In the town where I grew up, homosexuality was kind of a ‘non-issue.’ Nobody asked, and nobody told. Since I’ve been at Penn State, I have been exposed to a community that, until now, I wasn’t aware of. From my experiences in the last several years, I have come to believe that all men (and women) are truly created equal.
I remember being at the Coming Out Day rally last year, listening to different LGBTQ people from the audience come up and speak. One woman went up and talked about her recent marriage to her partner of 15 years. Though her marriage is not officially recognized by our government, I can assure you that it doesn’t mean anything less to her. At the end of her speech, she held her left hand high in the air to show her wedding ring, in a gesture of defiance to the great state of Pennsylvania, and our nation as a whole.
I honestly believe that if every person who preached that homosexual marriage is “immoral” had a relative or close friend who was a homosexual, gay marriage simply wouldn’t be an issue. The reason why so many people are accepting of this blatant, everyday prejudice is because they are removed from it, the same way one can dismiss hardships in a foreign country. Nothing opens up your eyes like seeing a person that you care about ridiculed simply for being who they are.
What ever happened to “judge not, lest ye be judged”? I don’t understand how two men or two women in love and wanting to marry affect so-called ‘traditional’ heterosexual couples who want to get married. Since when is separate (civil unions) equal (to marriage)? I think we’ve been over this before.

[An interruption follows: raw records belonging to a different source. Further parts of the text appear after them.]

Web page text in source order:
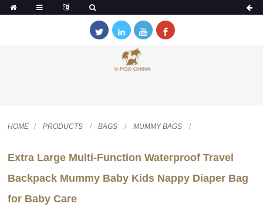
HOME PRODUCTS BAGS MUMMY BAGS
Extra Large Multi-Function Waterproof Travel
Backpack Mummy Baby Kids Nappy Diaper Bag
for Baby Care
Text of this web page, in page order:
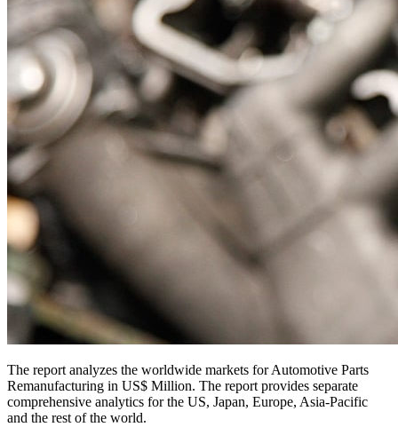
The report analyzes the worldwide markets for Automotive Parts
Remanufacturing in US$ Million. The report provides separate
comprehensive analytics for the US, Japan, Europe, Asia-Pacific
and the rest of the world.
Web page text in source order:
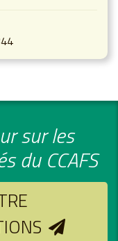
sur les
du CCAFS
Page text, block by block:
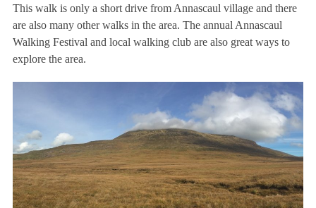
This walk is only a short drive from Annascaul village and there
are also many other walks in the area. The annual Annascaul
Walking Festival and local walking club are also great ways to
explore the area.
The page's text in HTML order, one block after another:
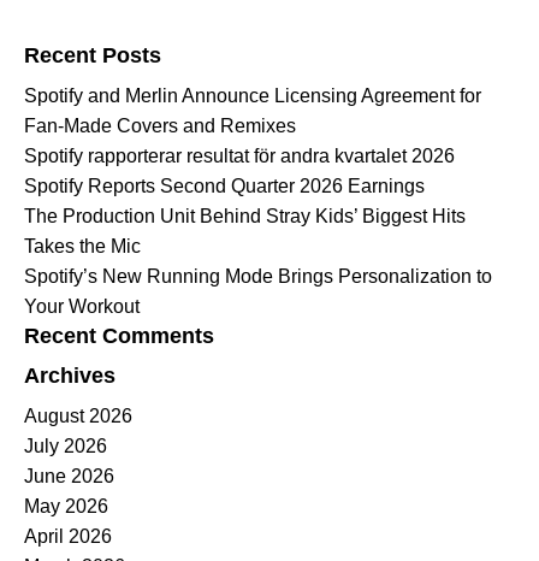
Recent Posts
Spotify and Merlin Announce Licensing Agreement for
Fan-Made Covers and Remixes
Spotify rapporterar resultat för andra kvartalet 2026
Spotify Reports Second Quarter 2026 Earnings
The Production Unit Behind Stray Kids’ Biggest Hits
Takes the Mic
Spotify’s New Running Mode Brings Personalization to
Your Workout
Recent Comments
Archives
August 2026
July 2026
June 2026
May 2026
April 2026

I don’t think that love can be classified as ‘good’ or ‘bad,’ ‘appropriate’ or ‘inappropriate,’ based on gender. I believe that love is more important than gender. I believe that it is only a matter of time. I also believe that in twenty years, people will look back on this debate as we look back on interracial marriage now, wondering why it was ever such a big deal.
I don’t presume to think I can change your mind, if you disagree with me. I would, however, like for you to think seriously about the issue for a moment. What if homosexuality was the norm, and a man being attracted to a woman, or vice versa, was the minority? Consider that thought when you see gay couples fighting to have their relationships recognized.